Chez un individu séjournant suffisamment longtemps en zone d'endémie (plusieurs semaines et environ un millier de piqûres de moustiques) pour se faire piquer de multiples fois par des moustiques porteurs du parasite, les larves du parasite (microfilaires) pénètrent massivement dans l'organisme et circulent dans le système sanguin et lymphatique. Elles se transforment en filaires adultes (macrofilaires).

Le système lymphatique est constitué par un ensemble de ganglions et de vaisseaux lymphatiques formant un réseau. Le système lymphatique joue un rôle fondamental dans les processus d'immunité et de défense de notre organisme, les ganglions lymphatiques y jouent un rôle de filtre.
Le système lymphatique contient de la lymphe (liquide très proche du sérum sanguin). Il maintient un certain équilibre hydrique entre les tissus et le sang ; la lymphe circule des organes (et des membres) vers le cour ; le canal thoracique est le vaisseau lymphatique principal dans lequel aboutissent tous les autres vaisseaux, il gagne ensuite les grosses veines centrales près du cour.
Dans le cadre de la filariose lymphatique, lorsque des filaires obstruent les vaisseaux lymphatiques, ils gênent la remontée de la lymphe vers les grosses veines.
> Consultez notre rubrique mieux comprendre en images : Le système lymphatique
La phase d'invasion de l'organisme par les microfilaires correspond à la phase aiguë de la maladie : elle se manifeste par des lymphangites aiguës (inflammation des vaisseaux et des ganglions lymphatiques), qui s'accompagnent de poussées de fièvre, de lymphangites superficielles et d'adénopathies (hypertrophie des ganglions lymphatiques).
Un syndrome pulmonaire peut aussi apparaître : le poumon éosinophile. C'est une manifestation allergique associée à de l'asthme et la présence d'éosinophiles (cellules lymphocytaires présentes lors d'allergies) dans les bronches.
La phase chronique est constituée de symptômes spectaculaires caractérisant la filariose : elle est le résultat de la stagnation des vers adultes dans les vaisseaux lymphatiques.

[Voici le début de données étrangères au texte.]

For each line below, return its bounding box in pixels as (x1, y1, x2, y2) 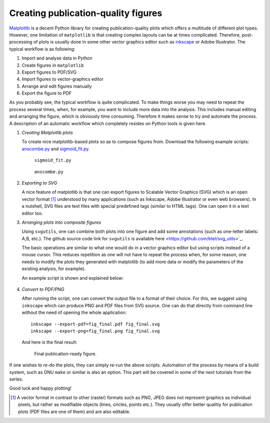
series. (9, 376, 23, 382)
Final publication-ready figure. (34, 350, 97, 356)
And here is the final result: (21, 339, 77, 345)
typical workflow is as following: (9, 46, 75, 52)
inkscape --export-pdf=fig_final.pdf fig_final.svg (30, 321, 160, 327)
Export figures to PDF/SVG (21, 69, 77, 75)
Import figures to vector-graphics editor (21, 76, 104, 82)
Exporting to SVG (21, 180, 57, 186)
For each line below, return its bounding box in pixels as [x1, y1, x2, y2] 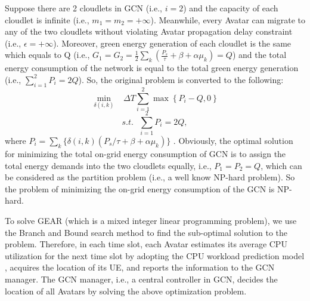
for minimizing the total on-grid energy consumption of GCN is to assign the [5, 148, 286, 160]
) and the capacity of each [183, 2, 278, 14]
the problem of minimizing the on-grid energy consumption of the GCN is [5, 182, 275, 195]
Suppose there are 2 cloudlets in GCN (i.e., [5, 2, 162, 14]
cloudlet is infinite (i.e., [5, 13, 89, 26]
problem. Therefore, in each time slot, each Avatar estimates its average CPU [5, 238, 287, 250]
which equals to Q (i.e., [5, 48, 90, 61]
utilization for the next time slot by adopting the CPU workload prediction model [5, 249, 305, 262]
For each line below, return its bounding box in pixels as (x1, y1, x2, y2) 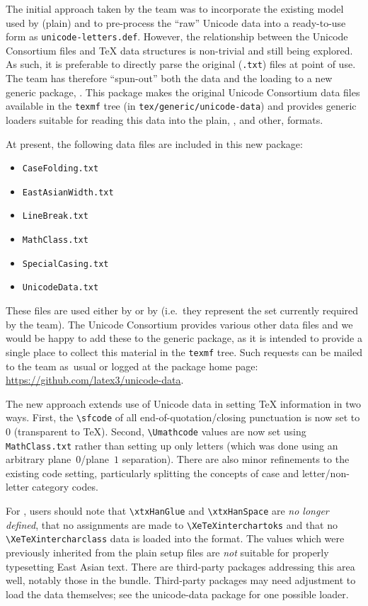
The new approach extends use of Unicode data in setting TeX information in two (6, 396, 361, 411)
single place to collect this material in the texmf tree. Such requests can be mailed (6, 344, 363, 359)
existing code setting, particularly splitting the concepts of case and (6, 465, 299, 480)
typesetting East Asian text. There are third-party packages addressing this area (6, 559, 355, 573)
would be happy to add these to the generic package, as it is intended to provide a (6, 331, 362, 345)
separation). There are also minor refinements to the (122, 452, 350, 467)
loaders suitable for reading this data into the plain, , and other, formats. (6, 112, 323, 127)
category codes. (32, 479, 98, 494)
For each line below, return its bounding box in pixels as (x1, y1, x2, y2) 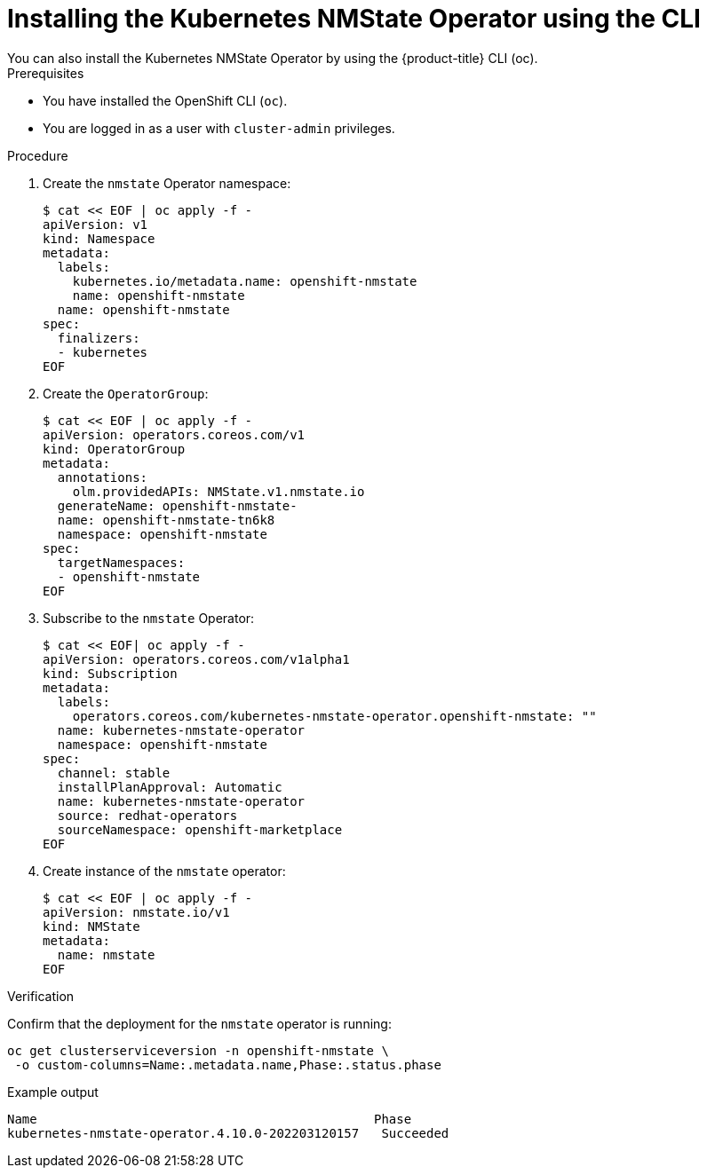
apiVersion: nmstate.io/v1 (43, 904, 230, 919)
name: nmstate (57, 947, 155, 962)
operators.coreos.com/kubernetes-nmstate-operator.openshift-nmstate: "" (72, 708, 597, 723)
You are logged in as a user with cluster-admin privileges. (43, 120, 395, 136)
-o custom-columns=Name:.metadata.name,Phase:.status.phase (14, 1057, 441, 1072)
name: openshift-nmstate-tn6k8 (57, 512, 275, 527)
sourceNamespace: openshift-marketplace (57, 822, 343, 837)
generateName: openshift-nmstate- (57, 498, 298, 513)
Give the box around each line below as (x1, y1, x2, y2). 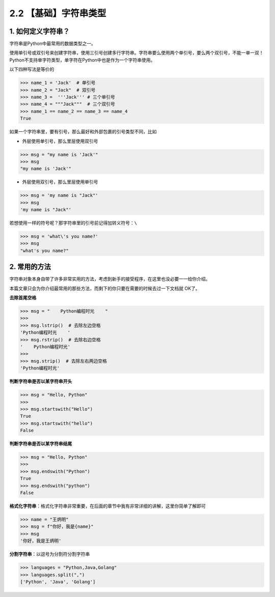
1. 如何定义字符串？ (9, 27, 70, 36)
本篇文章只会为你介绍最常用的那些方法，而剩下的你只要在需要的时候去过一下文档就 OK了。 (9, 285, 201, 291)
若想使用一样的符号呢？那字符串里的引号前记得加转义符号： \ (9, 220, 137, 226)
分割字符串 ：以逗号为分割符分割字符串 (9, 551, 90, 557)
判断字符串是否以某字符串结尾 (9, 441, 72, 447)
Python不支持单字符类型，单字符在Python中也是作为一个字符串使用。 (9, 56, 155, 63)
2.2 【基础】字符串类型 (9, 8, 106, 19)
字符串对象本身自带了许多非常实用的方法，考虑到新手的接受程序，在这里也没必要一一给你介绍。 (9, 276, 210, 282)
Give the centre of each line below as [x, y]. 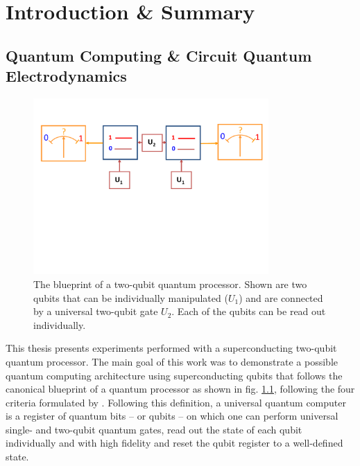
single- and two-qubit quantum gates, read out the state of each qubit [154, 429]
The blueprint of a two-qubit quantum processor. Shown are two [170, 284]
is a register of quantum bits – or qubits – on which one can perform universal [172, 416]
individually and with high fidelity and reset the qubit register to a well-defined [174, 443]
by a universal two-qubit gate [96, 311]
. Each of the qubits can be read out [249, 311]
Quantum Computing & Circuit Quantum [159, 55]
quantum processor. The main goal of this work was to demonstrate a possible [172, 361]
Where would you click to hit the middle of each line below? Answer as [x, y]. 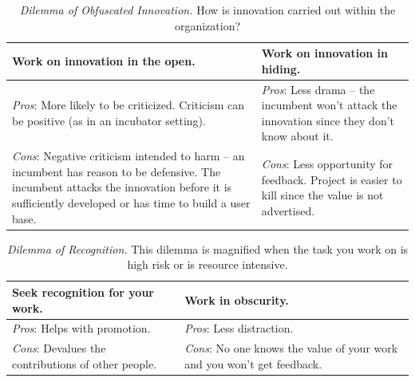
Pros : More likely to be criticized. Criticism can [128, 105]
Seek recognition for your [83, 291]
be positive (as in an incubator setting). [109, 120]
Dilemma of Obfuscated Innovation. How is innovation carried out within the [207, 10]
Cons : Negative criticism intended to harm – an [128, 156]
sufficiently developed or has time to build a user [131, 203]
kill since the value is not [322, 195]
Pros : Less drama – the [318, 89]
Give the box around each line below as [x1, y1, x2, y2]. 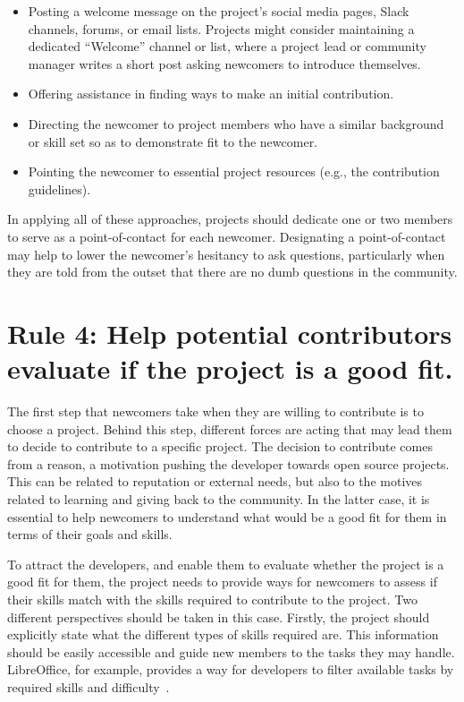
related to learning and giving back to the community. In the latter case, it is [7, 490, 430, 508]
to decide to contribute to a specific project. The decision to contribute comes [7, 437, 433, 456]
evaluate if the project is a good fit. [7, 350, 453, 387]
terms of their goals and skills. [7, 525, 173, 544]
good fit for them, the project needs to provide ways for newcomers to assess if [7, 572, 437, 591]
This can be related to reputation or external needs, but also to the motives [7, 472, 423, 491]
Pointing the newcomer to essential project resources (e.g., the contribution [28, 162, 440, 181]
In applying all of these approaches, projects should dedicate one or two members [7, 210, 453, 228]
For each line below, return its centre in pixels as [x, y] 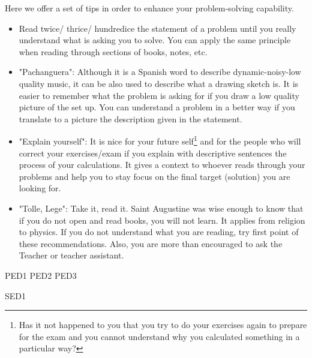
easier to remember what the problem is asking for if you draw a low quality [159, 95]
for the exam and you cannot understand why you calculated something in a [159, 336]
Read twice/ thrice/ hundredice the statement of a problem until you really [157, 28]
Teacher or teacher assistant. [71, 255]
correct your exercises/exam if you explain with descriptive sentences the [153, 153]
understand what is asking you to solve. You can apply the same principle [155, 40]
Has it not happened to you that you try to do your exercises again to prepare [163, 325]
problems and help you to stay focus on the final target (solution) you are [154, 176]
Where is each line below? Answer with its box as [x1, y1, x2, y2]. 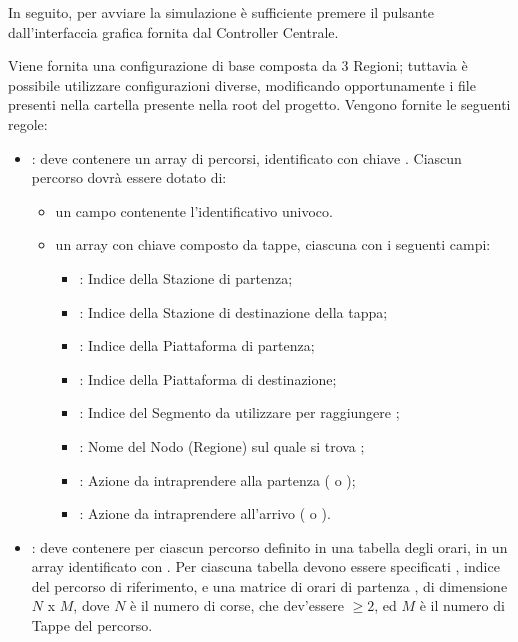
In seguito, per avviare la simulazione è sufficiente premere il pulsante [8, 2, 434, 22]
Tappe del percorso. [31, 615, 153, 636]
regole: [8, 113, 48, 134]
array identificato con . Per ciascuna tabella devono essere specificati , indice [31, 556, 500, 577]
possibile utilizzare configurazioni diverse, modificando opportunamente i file [8, 74, 476, 95]
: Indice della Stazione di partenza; [79, 267, 293, 288]
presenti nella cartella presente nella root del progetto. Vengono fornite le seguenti [8, 94, 511, 115]
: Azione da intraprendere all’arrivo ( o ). [79, 503, 331, 524]
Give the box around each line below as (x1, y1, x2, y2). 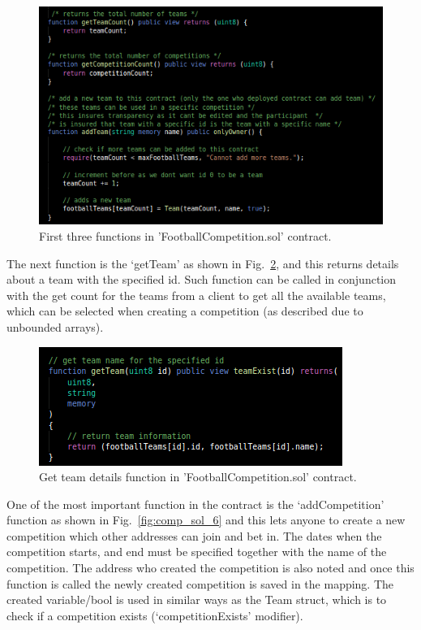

Cette présence des vers dans ces vaisseaux lymphatiques constitue un obstacle à la circulation de la lymphe, celle-ci stagne en amont, c'est-à-dire au niveau des membres supérieurs et inférieurs et de certains organes. Des oedèmes se forment alors, ce sont des lymphoedèmes. Du fait de la longévité du ver (une dizaine d'années), ces oedèmes « s'organisent » et donnent au bout de quelques mois des déformations handicapantes :

Certains sujets infestés par des filaires ne présentent aucun symptôme clinique. Des études ont montré que ces personnes apparemment saines pouvaient souffrir de pathologies lymphatiques latentes et de lésions rénales.
Prise de sang
Pour confirmer le diagnostic de filariose lymphatique, les médecins disposent de plusieurs techniques.
La plus classique et la plus fiable consiste à analyser un échantillon sanguin et à visualiser les microfilaires. Mais, l'examen doit être effectué lorsque les parasites circulent dans le sang, en l'occurrence la nuit pour la filariose lymphatique (d'autres filarioses comme la loase ont une activité diurne , les filaires circulent dans le sang dans la journée).
Une sérologie peut être demandée : son principe est de rechercher des anticorps (molécules fabriquées par l'organisme, spécifiques pour se défendre contre les filaires). Mais ces tests sont peu spécifiques ; il existe de nombreux faux négatifs (l'examen ne montre pas d'atteinte alors que le patient est porteur de ce parasite) et des faux positifs (le patient a un résultat positif alors qu'il n'est pas atteint par le parasite ; en effet, il existe des réactions croisées avec d'autres agents infectieux).
> Consultez notre rubrique examen expliqué : Mise en évidence de Wuchereria bancrofti
Imagerie
Le développement des techniques d'imagerie a fait progresser la prise en charge de la maladie : les médecins ont notamment pu observer des anomalies des vaisseaux lymphatiques chez des malades présentant des signes de filariose et même chez des personnes asymptomatiques néanmoins porteuses du parasite.
L'échographie apporte sa pierre à l'édifice dans la lutte contre la filariose lymphatique: elle permet de visualiser les vers adultes et des dilatations lymphatiques anormales.
Recherche du parasite dans les moustiques : la PCR
Des chercheurs de l'institut Malardé en Polynésie française ont élaboré un test PCR (Polymerase Chain Reaction) qui permet de calculer, dans une population de moustique, le pourcentage d'individus infectés, ce, sans analyser les insectes individuellement.
Ce test est un excellent outil de laboratoire pour suivre le taux d'infection des moustiques au cours d'un programme d'éradication de la filariose et en estimer l'efficacité.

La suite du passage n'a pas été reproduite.